## Task to carry out
Give the listing below again exactly, but without any of its pictures.

Segment Open

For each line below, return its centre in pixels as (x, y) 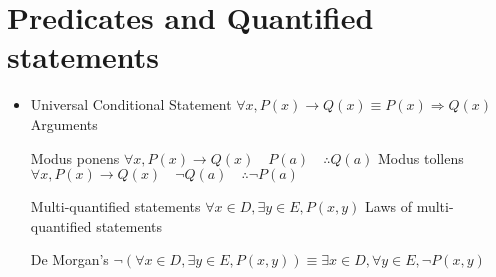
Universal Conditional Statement (131, 104)
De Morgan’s (69, 259)
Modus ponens (75, 157)
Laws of (388, 206)
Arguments (64, 123)
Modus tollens (421, 157)
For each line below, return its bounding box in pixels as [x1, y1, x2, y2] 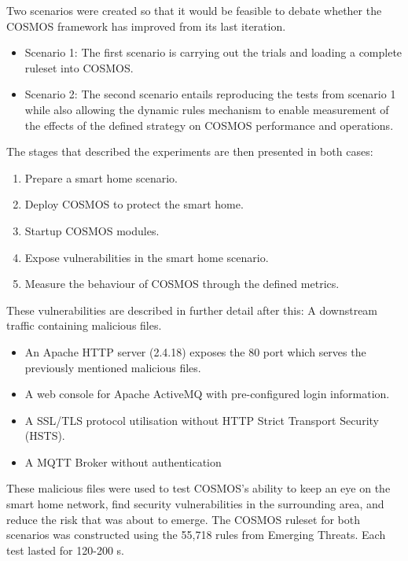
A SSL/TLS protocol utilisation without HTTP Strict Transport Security [24, 412, 379, 428]
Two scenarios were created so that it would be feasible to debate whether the [6, 2, 382, 18]
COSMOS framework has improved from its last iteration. [6, 17, 286, 34]
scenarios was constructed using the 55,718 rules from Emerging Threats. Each [6, 526, 386, 543]
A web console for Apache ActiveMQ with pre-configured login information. [24, 386, 390, 402]
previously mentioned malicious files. [24, 359, 201, 375]
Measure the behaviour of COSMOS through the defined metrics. [24, 275, 340, 292]
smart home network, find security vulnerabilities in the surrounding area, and [6, 496, 384, 512]
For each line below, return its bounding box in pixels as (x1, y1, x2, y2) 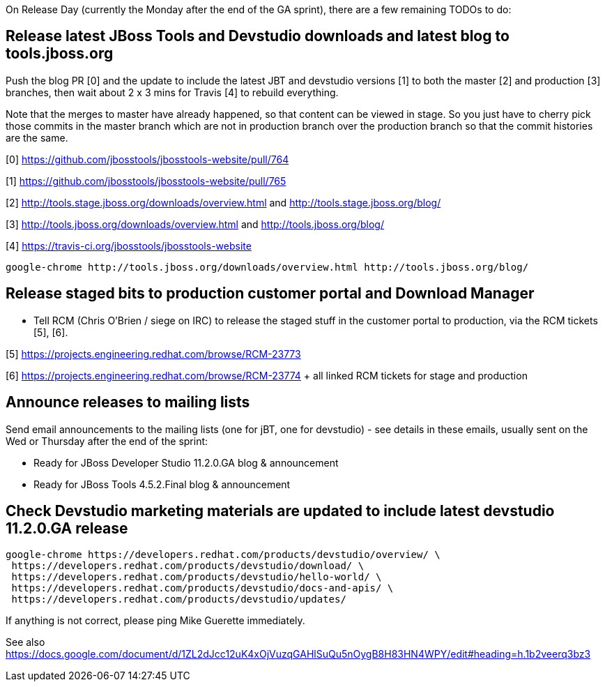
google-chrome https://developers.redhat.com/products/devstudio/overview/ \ (6, 549, 441, 561)
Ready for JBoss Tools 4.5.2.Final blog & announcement (33, 478, 291, 490)
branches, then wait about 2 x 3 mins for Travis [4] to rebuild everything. (6, 86, 339, 98)
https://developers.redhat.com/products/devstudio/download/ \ (11, 560, 365, 572)
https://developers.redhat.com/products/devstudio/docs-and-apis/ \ (11, 582, 394, 594)
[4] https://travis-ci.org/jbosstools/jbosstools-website (6, 239, 252, 252)
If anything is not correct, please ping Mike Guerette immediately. (6, 614, 305, 627)
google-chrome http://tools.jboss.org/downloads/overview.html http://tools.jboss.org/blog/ (6, 261, 529, 273)
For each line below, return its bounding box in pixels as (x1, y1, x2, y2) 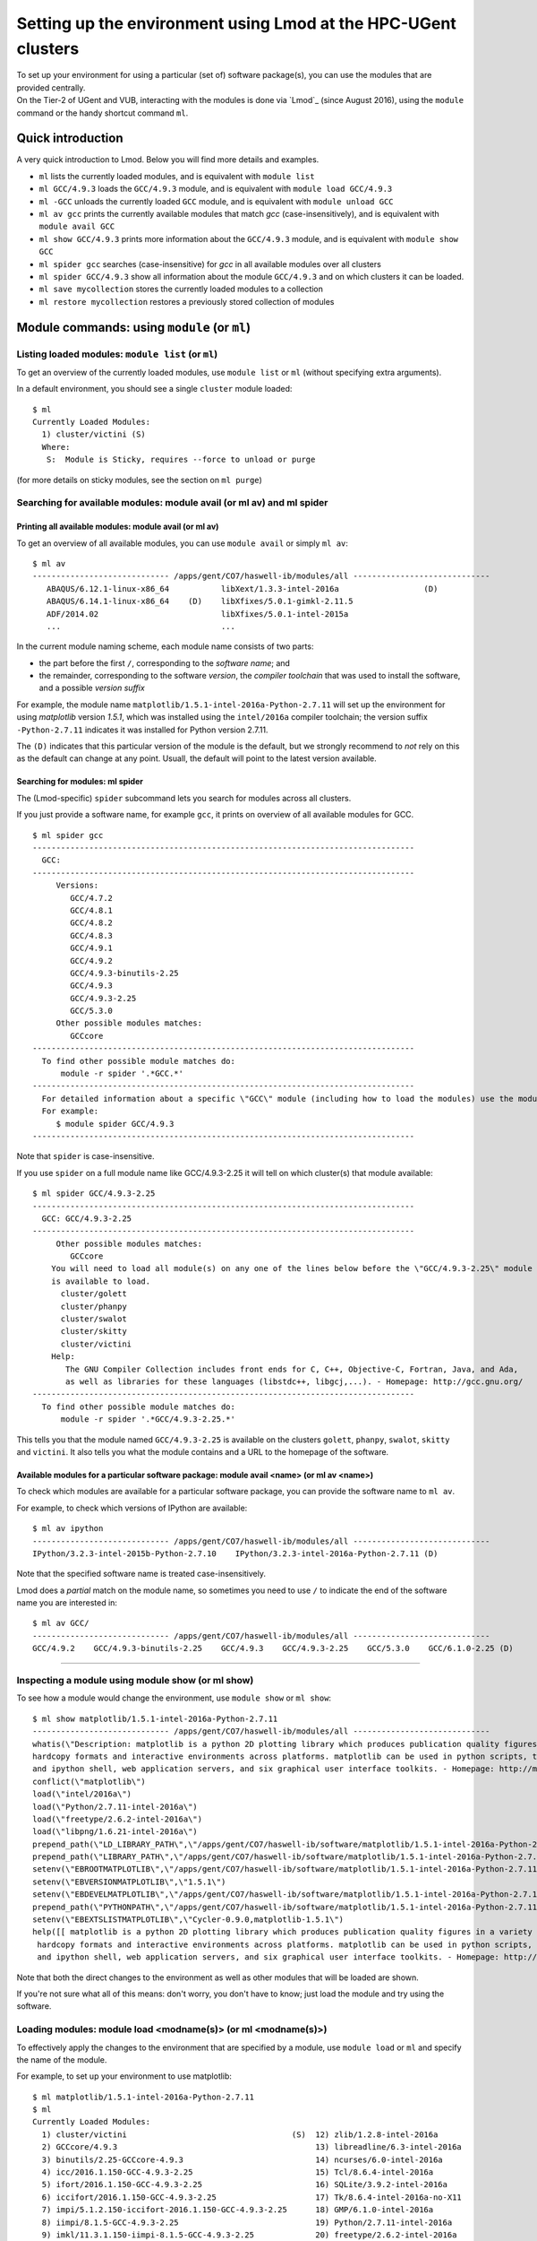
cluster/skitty (60, 1327, 127, 1337)
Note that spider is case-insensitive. (16, 1151, 155, 1162)
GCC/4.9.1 (70, 943, 114, 954)
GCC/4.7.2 (70, 893, 114, 903)
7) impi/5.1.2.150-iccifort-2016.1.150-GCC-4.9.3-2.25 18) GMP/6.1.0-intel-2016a (41, 2205, 434, 2215)
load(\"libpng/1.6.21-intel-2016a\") (32, 1827, 199, 1837)
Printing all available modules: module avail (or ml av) (16, 521, 219, 532)
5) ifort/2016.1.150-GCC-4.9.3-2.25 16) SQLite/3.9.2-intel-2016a (41, 2179, 447, 2190)
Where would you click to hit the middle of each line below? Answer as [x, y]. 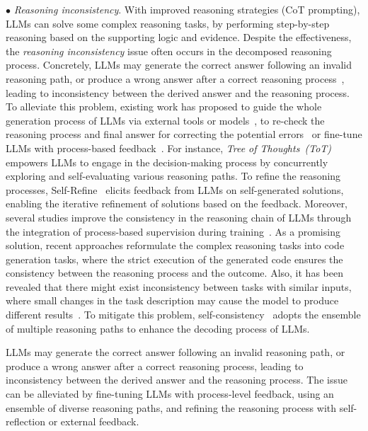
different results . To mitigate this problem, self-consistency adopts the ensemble [183, 315]
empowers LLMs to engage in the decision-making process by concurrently [167, 162]
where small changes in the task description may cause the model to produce [172, 300]
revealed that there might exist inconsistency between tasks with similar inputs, [179, 286]
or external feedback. [94, 421]
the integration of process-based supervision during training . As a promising [173, 231]
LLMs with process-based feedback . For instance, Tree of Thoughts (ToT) [169, 148]
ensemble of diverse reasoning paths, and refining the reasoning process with [171, 407]
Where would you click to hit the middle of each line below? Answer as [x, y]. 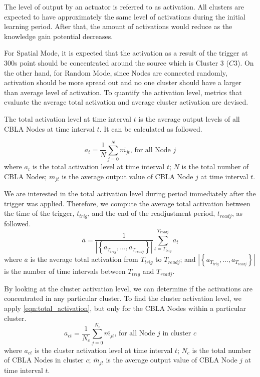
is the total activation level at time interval [98, 166]
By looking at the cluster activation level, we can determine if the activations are [128, 288]
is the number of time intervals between [65, 271]
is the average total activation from [84, 259]
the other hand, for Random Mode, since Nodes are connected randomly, [116, 72]
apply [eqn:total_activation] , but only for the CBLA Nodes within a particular [125, 308]
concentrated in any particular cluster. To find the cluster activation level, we [123, 298]
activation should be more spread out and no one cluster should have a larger [123, 82]
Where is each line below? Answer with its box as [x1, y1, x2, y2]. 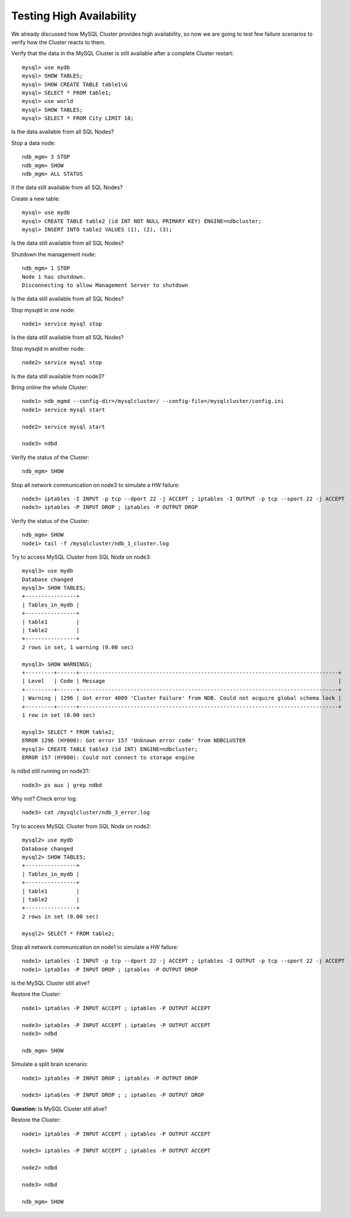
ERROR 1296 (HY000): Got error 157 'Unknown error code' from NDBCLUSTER [22, 737, 246, 744]
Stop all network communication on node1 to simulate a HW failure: [11, 943, 179, 951]
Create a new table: [11, 195, 61, 202]
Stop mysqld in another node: [11, 345, 85, 352]
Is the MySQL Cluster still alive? [11, 979, 90, 987]
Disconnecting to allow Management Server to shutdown [22, 282, 189, 288]
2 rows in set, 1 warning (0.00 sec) [22, 644, 135, 651]
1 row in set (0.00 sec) [22, 711, 96, 718]
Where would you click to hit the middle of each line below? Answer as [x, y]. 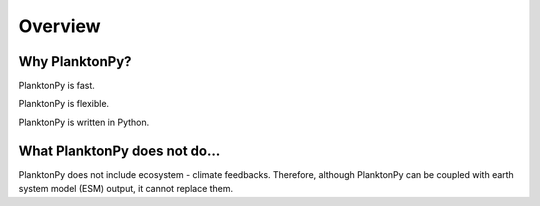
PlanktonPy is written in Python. [84, 122]
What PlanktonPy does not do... [119, 150]
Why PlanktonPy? [75, 61]
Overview [59, 26]
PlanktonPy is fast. [56, 86]
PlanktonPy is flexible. [64, 104]
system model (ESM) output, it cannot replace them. [126, 189]
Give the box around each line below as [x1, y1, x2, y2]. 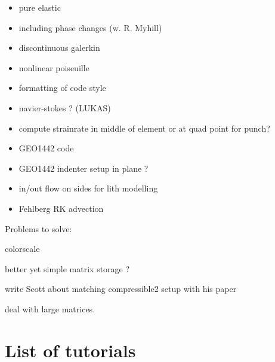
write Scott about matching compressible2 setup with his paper [5, 282, 237, 295]
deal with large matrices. [5, 302, 95, 315]
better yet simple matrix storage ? [5, 262, 130, 275]
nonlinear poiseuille [18, 61, 89, 74]
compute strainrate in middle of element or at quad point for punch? [18, 121, 270, 134]
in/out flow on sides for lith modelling [18, 182, 158, 194]
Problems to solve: [5, 222, 72, 235]
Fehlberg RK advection [18, 202, 104, 214]
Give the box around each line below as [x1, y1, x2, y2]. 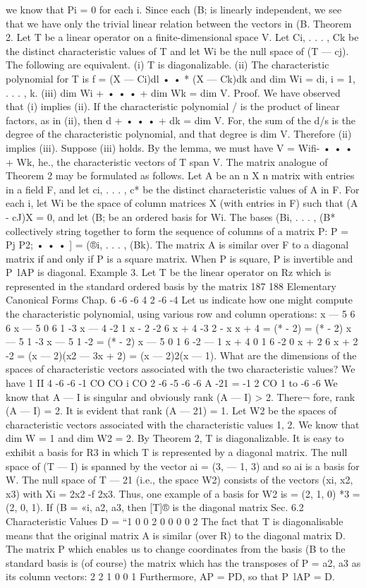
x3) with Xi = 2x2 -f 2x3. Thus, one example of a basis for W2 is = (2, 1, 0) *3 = [6, 486, 360, 500]
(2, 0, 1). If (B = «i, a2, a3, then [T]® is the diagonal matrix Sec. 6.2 [6, 500, 304, 515]
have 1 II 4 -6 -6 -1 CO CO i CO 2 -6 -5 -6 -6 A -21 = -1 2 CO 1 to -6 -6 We [6, 376, 338, 390]
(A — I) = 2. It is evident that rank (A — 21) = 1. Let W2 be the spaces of [6, 403, 337, 418]
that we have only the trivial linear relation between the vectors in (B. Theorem [6, 16, 352, 30]
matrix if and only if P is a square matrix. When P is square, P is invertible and [6, 251, 353, 265]
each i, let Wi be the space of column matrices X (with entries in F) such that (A [6, 196, 358, 210]
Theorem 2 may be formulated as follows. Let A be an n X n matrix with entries [6, 168, 355, 183]

Segment Closed

## Reply
For each line below, return its centre in pixels as (x, y) 
Universal Conditional Statement (131, 104)
De Morgan’s (69, 259)
Modus ponens (75, 157)
Laws of (388, 206)
Arguments (64, 123)
Modus tollens (421, 157)
For each line below, return its bounding box in pixels as [x1, y1, x2, y2] 
A SSL/TLS protocol utilisation without HTTP Strict Transport Security [24, 412, 379, 428]
Two scenarios were created so that it would be feasible to debate whether the [6, 2, 382, 18]
COSMOS framework has improved from its last iteration. [6, 17, 286, 34]
scenarios was constructed using the 55,718 rules from Emerging Threats. Each [6, 526, 386, 543]
A web console for Apache ActiveMQ with pre-configured login information. [24, 386, 390, 402]
previously mentioned malicious files. [24, 359, 201, 375]
Measure the behaviour of COSMOS through the defined metrics. [24, 275, 340, 292]
smart home network, find security vulnerabilities in the surrounding area, and [6, 496, 384, 512]
For each line below, return its bounding box in pixels as (x1, y1, x2, y2) 
google-chrome https://developers.redhat.com/products/devstudio/overview/ \ (6, 549, 441, 561)
Ready for JBoss Tools 4.5.2.Final blog & announcement (33, 478, 291, 490)
branches, then wait about 2 x 3 mins for Travis [4] to rebuild everything. (6, 86, 339, 98)
https://developers.redhat.com/products/devstudio/download/ \ (11, 560, 365, 572)
https://developers.redhat.com/products/devstudio/docs-and-apis/ \ (11, 582, 394, 594)
[4] https://travis-ci.org/jbosstools/jbosstools-website (6, 239, 252, 252)
If anything is not correct, please ping Mike Guerette immediately. (6, 614, 305, 627)
google-chrome http://tools.jboss.org/downloads/overview.html http://tools.jboss.org/blog/ (6, 261, 529, 273)
For each line below, return its bounding box in pixels as (x1, y1, x2, y2) 
cluster/skitty (60, 1327, 127, 1337)
Note that spider is case-insensitive. (16, 1151, 155, 1162)
GCC/4.9.1 (70, 943, 114, 954)
GCC/4.7.2 (70, 893, 114, 903)
7) impi/5.1.2.150-iccifort-2016.1.150-GCC-4.9.3-2.25 18) GMP/6.1.0-intel-2016a (41, 2205, 434, 2215)
load(\"libpng/1.6.21-intel-2016a\") (32, 1827, 199, 1837)
Printing all available modules: module avail (or ml av) (16, 521, 219, 532)
5) ifort/2016.1.150-GCC-4.9.3-2.25 16) SQLite/3.9.2-intel-2016a (41, 2179, 447, 2190)
Where would you click to hit the middle of each line below? Answer as [x, y]. 
different results . To mitigate this problem, self-consistency adopts the ensemble [183, 315]
empowers LLMs to engage in the decision-making process by concurrently [167, 162]
where small changes in the task description may cause the model to produce [172, 300]
revealed that there might exist inconsistency between tasks with similar inputs, [179, 286]
or external feedback. [94, 421]
the integration of process-based supervision during training . As a promising [173, 231]
LLMs with process-based feedback . For instance, Tree of Thoughts (ToT) [169, 148]
ensemble of diverse reasoning paths, and refining the reasoning process with [171, 407]
Where would you click to hit the middle of each line below? Answer as [x, y]. 
is the total activation level at time interval [98, 166]
By looking at the cluster activation level, we can determine if the activations are [128, 288]
is the number of time intervals between [65, 271]
is the average total activation from [84, 259]
the other hand, for Random Mode, since Nodes are connected randomly, [116, 72]
apply [eqn:total_activation] , but only for the CBLA Nodes within a particular [125, 308]
concentrated in any particular cluster. To find the cluster activation level, we [123, 298]
activation should be more spread out and no one cluster should have a larger [123, 82]
Where is each line below? Answer with its box as [x1, y1, x2, y2]. 
ERROR 1296 (HY000): Got error 157 'Unknown error code' from NDBCLUSTER [22, 737, 246, 744]
Stop all network communication on node1 to simulate a HW failure: [11, 943, 179, 951]
Create a new table: [11, 195, 61, 202]
Stop mysqld in another node: [11, 345, 85, 352]
Is the MySQL Cluster still alive? [11, 979, 90, 987]
Disconnecting to allow Management Server to shutdown [22, 282, 189, 288]
2 rows in set, 1 warning (0.00 sec) [22, 644, 135, 651]
1 row in set (0.00 sec) [22, 711, 96, 718]
Where would you click to hit the middle of each line below? Answer as [x, y]. 
PlanktonPy is written in Python. [84, 122]
What PlanktonPy does not do... [119, 150]
Why PlanktonPy? [75, 61]
Overview [59, 26]
PlanktonPy is fast. [56, 86]
PlanktonPy is flexible. [64, 104]
system model (ESM) output, it cannot replace them. [126, 189]
Give the box around each line below as [x1, y1, x2, y2]. 
write Scott about matching compressible2 setup with his paper [5, 282, 237, 295]
deal with large matrices. [5, 302, 95, 315]
better yet simple matrix storage ? [5, 262, 130, 275]
nonlinear poiseuille [18, 61, 89, 74]
compute strainrate in middle of element or at quad point for punch? [18, 121, 270, 134]
in/out flow on sides for lith modelling [18, 182, 158, 194]
Problems to solve: [5, 222, 72, 235]
Fehlberg RK advection [18, 202, 104, 214]
Give the box around each line below as [x1, y1, x2, y2]. 
x3) with Xi = 2x2 -f 2x3. Thus, one example of a basis for W2 is = (2, 1, 0) *3 = [6, 486, 360, 500]
(2, 0, 1). If (B = «i, a2, a3, then [T]® is the diagonal matrix Sec. 6.2 [6, 500, 304, 515]
have 1 II 4 -6 -6 -1 CO CO i CO 2 -6 -5 -6 -6 A -21 = -1 2 CO 1 to -6 -6 We [6, 376, 338, 390]
(A — I) = 2. It is evident that rank (A — 21) = 1. Let W2 be the spaces of [6, 403, 337, 418]
that we have only the trivial linear relation between the vectors in (B. Theorem [6, 16, 352, 30]
matrix if and only if P is a square matrix. When P is square, P is invertible and [6, 251, 353, 265]
each i, let Wi be the space of column matrices X (with entries in F) such that (A [6, 196, 358, 210]
Theorem 2 may be formulated as follows. Let A be an n X n matrix with entries [6, 168, 355, 183]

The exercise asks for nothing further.